*** Material provided Section Begins ***

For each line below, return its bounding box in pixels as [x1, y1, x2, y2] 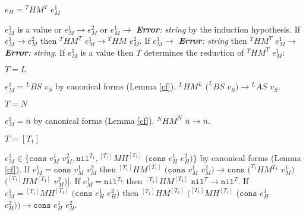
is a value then [80, 46, 134, 58]
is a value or [17, 23, 62, 35]
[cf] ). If [5, 163, 30, 175]
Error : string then [178, 34, 247, 47]
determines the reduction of [144, 46, 244, 58]
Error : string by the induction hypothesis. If [135, 23, 301, 35]
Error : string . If [5, 46, 65, 58]

*** Material provided Section Ends ***

= Task prompt =
The exercise is to copy out every line above that has the word "Error" in it.

= Solution =
Error : string then [178, 34, 247, 47]
Error : string by the induction hypothesis. If [135, 23, 301, 35]
Error : string . If [5, 46, 65, 58]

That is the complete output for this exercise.